Each of the drones is equipped with highly sensitive imaging payloads. 

“The aircraft carry a very accurate and calibrated infrared sensor produced by FLIR,” Healy said. “That camera collects thousands and thousands of pictures every night, flying in a swarm we would take more than 10,000 photos in a night." 

The drone operators then feed that information into proprietary artificial intelligence that geolocates the hot spots. 

“We take that information and produce a data deliverable that the fire commander issues to their boots on the ground, and that takes them directly to where that hot spot is located on their GPS device,” Healy said, adding he’s heard first-hand accounts how accurate his intel has been. 

“I was talking to a member of the crew working with some Australians, and he said the coordinates we gave him took him right to the spot where his boots started to melt.” 

As the wildfire season wears on and resources become strained, Healy said he is satisfied his intelligence is being used to great effect. 

“That’s a very important thing, because what we were able to do was introduce cost reductions to working with the fire by being very efficient with the crews' time and where to specifically to go to put out hot spots,” he said. 

Generally, Transport Canada prohibits members of the public flying drones over forest fires and emergency scenes through the Canadian Aviation Regulations (CARs).  

Foothills Fire Department even had to halt firefighting at a 2022 DeWinton-area house fire when a rogue consumer drone flew over the scene.

Emergency personnel, including Okotoks Fire and Rescue, however, have begun adopting the flying eyes in an official capacity to give firefighters an overview to better direct their efforts. 

The sort of operation IN-FLIGHT is performing falls well outside of Transport Canada’s Basic or Advanced Operations Pilot Certificates, but as an expert in BVLOS operations, Healy has obtained the go-ahead with a Special Flight Operations Certificate (SFOC) from Transport Canada, with specific conditions. 

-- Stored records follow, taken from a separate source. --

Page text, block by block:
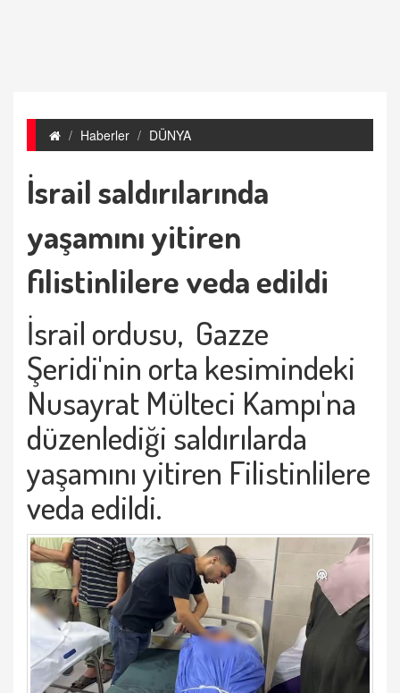
Haberler DÜNYA
İsrail saldırılarında
yaşamını yitiren
filistinlilere veda edildi
İsrail ordusu, Gazze
Şeridi'nin orta kesimindeki
Nusayrat Mülteci Kampı'na
düzenlediği saldırılarda
yaşamını yitiren Filistinlilere
veda edildi.
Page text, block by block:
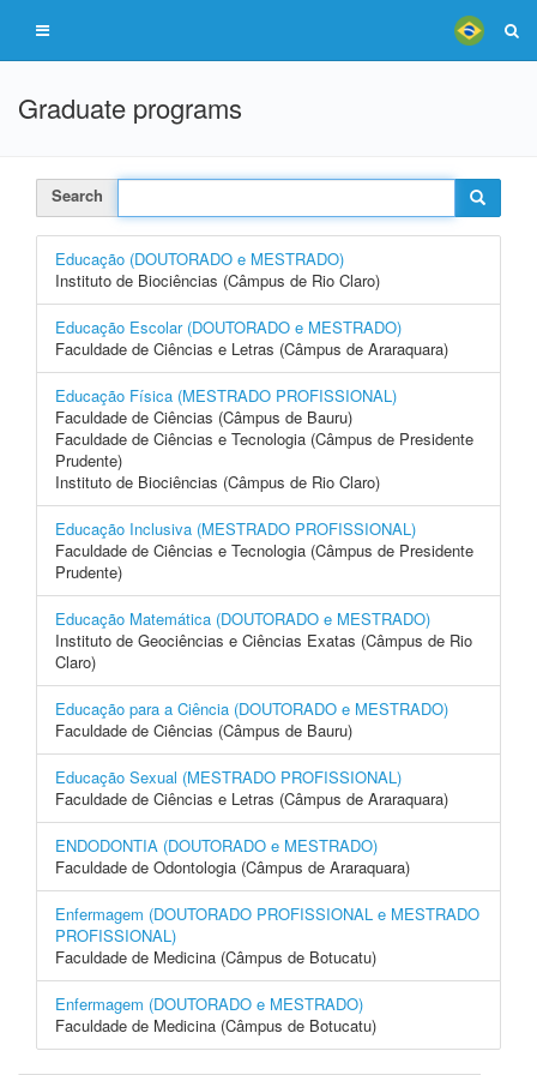
Graduate programs
Search
Educação (DOUTORADO e MESTRADO)
Instituto de Biociências (Câmpus de Rio Claro)
Educação Escolar (DOUTORADO e MESTRADO)
Faculdade de Ciências e Letras (Câmpus de Araraquara)
Educação Física (MESTRADO PROFISSIONAL)
Faculdade de Ciências (Câmpus de Bauru)
Faculdade de Ciências e Tecnologia (Câmpus de Presidente
Prudente)
Instituto de Biociências (Câmpus de Rio Claro)
Educação Inclusiva (MESTRADO PROFISSIONAL)
Faculdade de Ciências e Tecnologia (Câmpus de Presidente
Prudente)
Educação Matemática (DOUTORADO e MESTRADO)
Instituto de Geociências e Ciências Exatas (Câmpus de Rio
Claro)
Educação para a Ciência (DOUTORADO e MESTRADO)
Faculdade de Ciências (Câmpus de Bauru)
Educação Sexual (MESTRADO PROFISSIONAL)
Faculdade de Ciências e Letras (Câmpus de Araraquara)
ENDODONTIA (DOUTORADO e MESTRADO)
Faculdade de Odontologia (Câmpus de Araraquara)
Enfermagem (DOUTORADO PROFISSIONAL e MESTRADO
PROFISSIONAL)
Faculdade de Medicina (Câmpus de Botucatu)
Enfermagem (DOUTORADO e MESTRADO)
Faculdade de Medicina (Câmpus de Botucatu)
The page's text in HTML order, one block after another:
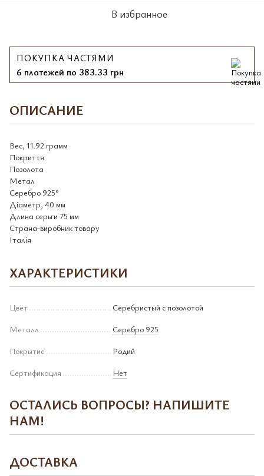
В избранное
ПОКУПКА ЧАСТЯМИ
6 платежей по 383.33 грн
ОПИСАНИЕ
Вес, 11.92 грамм
Покриття
Позолота
Метал
Серебро 925°
Діаметр, 40 мм
Длина серьги 75 мм
Страна-виробник товару
Італія
ХАРАКТЕРИСТИКИ
Цвет
Серебристый с позолотой
Металл
Серебро 925
Покрытие
Родий
Сертификация
Нет
ОСТАЛИСЬ ВОПРОСЫ? НАПИШИТЕ
НАМ!
ДОСТАВКА
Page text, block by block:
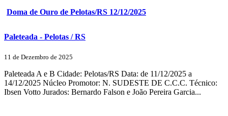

“When I’m operating my aircraft, it has to be done under provincial authority, and under the fire control authority, as per the Canadian Aviation Regulations,” Healy said, adding spontaneous volunteers, regardless of their licence, could not lend a hand. 

“That’s a really important distinction. You have to have the SFOC, plus you have to have the permission from the fire control authority of the province.” 

Beyond that, he said, provincial bodies also have rigorous qualifications operators have to meet in order to be contracted for wildfire work. 

Transport Canada just recently announced proposed regulations for low-risk BVLOS operations, which Healy said are going to further shift the paradigm of what drone operators can do. 

“It’s going to make it a lot different for people to fly beyond line of sight when those new regulations come in, which will include new training, a new licence, and a higher bar of standard for people, the aircraft, the procedures, for people to fly BVLOS in the future, which will also include for wildfire work,” Healy said. 

“It’s cool and it is a game changer, whether it’s a structural fire or wildfire, being able to get that aerial eye in the sky does introduce a whole new way of looking at the event and being able to manage it with a greater depth of information.”